YOUR OBJECTIVE: Which lines of the listing hold the string "fabric"? Copy those lines.
+ + + + +
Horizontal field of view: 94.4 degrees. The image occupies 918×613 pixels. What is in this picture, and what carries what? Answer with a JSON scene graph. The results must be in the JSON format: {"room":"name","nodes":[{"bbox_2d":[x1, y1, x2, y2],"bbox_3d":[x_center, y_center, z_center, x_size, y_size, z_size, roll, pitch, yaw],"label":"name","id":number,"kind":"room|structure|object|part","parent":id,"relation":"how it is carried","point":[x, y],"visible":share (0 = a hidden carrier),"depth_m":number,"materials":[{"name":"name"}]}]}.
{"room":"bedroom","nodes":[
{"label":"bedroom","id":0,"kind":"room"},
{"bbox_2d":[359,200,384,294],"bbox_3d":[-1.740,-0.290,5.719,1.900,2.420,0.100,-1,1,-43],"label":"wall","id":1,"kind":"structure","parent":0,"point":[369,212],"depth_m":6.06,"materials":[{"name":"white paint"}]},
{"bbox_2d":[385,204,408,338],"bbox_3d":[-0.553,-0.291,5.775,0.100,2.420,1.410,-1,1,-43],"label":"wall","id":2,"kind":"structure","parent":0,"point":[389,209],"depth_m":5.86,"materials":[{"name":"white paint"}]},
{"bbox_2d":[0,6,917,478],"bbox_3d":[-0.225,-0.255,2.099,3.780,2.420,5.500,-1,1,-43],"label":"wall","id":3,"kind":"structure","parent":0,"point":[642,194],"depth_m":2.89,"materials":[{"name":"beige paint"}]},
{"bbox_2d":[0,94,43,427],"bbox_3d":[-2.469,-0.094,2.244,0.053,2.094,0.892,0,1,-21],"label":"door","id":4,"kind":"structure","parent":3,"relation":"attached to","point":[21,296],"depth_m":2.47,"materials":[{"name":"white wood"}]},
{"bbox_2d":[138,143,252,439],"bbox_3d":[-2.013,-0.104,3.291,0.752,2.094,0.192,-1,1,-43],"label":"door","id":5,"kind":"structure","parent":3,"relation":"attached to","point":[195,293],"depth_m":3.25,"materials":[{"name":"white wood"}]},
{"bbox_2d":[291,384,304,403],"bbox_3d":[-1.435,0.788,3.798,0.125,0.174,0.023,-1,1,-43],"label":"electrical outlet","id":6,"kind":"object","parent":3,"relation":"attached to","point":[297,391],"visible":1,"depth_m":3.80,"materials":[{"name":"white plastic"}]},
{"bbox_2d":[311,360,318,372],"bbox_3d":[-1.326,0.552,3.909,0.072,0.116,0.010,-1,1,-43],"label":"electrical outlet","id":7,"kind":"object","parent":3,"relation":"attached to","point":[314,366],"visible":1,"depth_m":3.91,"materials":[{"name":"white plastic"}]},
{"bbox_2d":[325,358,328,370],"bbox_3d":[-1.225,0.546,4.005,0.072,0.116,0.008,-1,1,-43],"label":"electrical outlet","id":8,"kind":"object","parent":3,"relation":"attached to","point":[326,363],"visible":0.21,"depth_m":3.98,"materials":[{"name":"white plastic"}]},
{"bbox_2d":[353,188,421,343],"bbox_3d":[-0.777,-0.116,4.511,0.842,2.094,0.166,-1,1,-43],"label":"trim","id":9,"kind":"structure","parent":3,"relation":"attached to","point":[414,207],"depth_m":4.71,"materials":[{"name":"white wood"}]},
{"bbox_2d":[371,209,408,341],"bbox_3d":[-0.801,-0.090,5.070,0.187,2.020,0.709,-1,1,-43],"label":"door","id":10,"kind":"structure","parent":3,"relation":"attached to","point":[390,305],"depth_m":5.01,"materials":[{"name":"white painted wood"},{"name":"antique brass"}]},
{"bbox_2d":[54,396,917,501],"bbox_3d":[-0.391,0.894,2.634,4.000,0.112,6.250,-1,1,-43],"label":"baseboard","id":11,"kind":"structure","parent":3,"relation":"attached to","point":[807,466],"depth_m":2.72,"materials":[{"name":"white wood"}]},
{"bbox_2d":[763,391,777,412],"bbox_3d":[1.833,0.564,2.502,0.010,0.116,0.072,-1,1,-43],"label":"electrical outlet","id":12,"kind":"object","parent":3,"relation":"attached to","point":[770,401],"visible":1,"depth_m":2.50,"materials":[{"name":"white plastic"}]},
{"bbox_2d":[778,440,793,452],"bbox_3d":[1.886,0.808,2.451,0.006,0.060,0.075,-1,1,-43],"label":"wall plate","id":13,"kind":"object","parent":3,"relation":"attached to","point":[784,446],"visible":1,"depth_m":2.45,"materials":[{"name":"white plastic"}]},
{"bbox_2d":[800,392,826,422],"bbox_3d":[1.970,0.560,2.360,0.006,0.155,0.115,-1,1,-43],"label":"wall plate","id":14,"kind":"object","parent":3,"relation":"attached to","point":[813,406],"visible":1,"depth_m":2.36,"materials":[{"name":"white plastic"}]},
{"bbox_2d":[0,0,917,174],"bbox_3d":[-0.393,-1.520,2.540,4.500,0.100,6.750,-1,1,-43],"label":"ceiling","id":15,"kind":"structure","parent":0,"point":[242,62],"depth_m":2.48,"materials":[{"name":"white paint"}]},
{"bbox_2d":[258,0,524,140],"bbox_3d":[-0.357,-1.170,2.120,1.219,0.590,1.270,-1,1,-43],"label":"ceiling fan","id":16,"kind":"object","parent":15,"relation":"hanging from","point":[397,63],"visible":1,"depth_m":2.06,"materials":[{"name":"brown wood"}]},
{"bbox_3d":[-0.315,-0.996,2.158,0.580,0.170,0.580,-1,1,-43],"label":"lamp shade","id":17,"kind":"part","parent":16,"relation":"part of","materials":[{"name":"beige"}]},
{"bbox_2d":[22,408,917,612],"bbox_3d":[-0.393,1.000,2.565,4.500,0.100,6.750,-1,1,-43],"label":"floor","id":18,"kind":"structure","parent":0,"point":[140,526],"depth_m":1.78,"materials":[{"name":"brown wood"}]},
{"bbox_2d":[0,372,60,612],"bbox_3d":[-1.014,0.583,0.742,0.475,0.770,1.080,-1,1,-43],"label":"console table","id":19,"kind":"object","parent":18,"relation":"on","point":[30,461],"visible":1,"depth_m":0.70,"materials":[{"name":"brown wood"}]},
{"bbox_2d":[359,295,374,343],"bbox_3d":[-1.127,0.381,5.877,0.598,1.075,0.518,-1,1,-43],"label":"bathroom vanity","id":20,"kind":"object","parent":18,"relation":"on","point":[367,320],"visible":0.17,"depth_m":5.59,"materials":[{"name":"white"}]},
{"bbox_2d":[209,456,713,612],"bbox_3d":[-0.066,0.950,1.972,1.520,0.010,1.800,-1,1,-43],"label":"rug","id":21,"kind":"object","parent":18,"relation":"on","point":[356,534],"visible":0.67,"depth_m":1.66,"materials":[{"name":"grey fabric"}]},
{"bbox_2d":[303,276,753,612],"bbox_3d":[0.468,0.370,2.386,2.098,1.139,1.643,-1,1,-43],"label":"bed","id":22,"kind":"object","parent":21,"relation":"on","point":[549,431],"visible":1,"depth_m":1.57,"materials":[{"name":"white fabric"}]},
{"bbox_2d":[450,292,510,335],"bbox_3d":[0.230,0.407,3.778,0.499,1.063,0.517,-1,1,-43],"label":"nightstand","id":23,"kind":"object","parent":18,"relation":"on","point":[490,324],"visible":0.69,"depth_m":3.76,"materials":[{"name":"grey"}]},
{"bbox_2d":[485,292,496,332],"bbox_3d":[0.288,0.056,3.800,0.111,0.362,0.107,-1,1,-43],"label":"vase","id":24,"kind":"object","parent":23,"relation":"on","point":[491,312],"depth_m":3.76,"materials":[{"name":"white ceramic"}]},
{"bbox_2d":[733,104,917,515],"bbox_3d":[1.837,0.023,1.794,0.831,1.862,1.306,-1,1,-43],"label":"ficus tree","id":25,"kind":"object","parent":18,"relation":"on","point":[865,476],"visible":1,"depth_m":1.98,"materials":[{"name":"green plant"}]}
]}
+ + + + +
SOLUTION TO THE EXERCISE:
{"bbox_2d":[209,456,713,612],"bbox_3d":[-0.066,0.950,1.972,1.520,0.010,1.800,-1,1,-43],"label":"rug","id":21,"kind":"object","parent":18,"relation":"on","point":[356,534],"visible":0.67,"depth_m":1.66,"materials":[{"name":"grey fabric"}]},
{"bbox_2d":[303,276,753,612],"bbox_3d":[0.468,0.370,2.386,2.098,1.139,1.643,-1,1,-43],"label":"bed","id":22,"kind":"object","parent":21,"relation":"on","point":[549,431],"visible":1,"depth_m":1.57,"materials":[{"name":"white fabric"}]},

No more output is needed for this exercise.